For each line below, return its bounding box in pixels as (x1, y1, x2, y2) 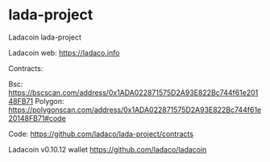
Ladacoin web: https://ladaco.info (8, 48, 120, 57)
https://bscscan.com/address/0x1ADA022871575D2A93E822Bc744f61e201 (8, 87, 259, 98)
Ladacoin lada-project (8, 32, 82, 42)
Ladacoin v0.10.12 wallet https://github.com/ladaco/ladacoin (8, 144, 207, 154)
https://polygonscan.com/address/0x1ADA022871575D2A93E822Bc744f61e (8, 105, 262, 114)
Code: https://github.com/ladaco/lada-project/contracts (8, 129, 193, 139)
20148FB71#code (8, 113, 66, 123)

## EXERCISE DESCRIPTION:
Each line holding "Ladacoin" should be copied from the material above.

## FINISHED TASK:
Ladacoin web: https://ladaco.info (8, 48, 120, 57)
Ladacoin lada-project (8, 32, 82, 42)
Ladacoin v0.10.12 wallet https://github.com/ladaco/ladacoin (8, 144, 207, 154)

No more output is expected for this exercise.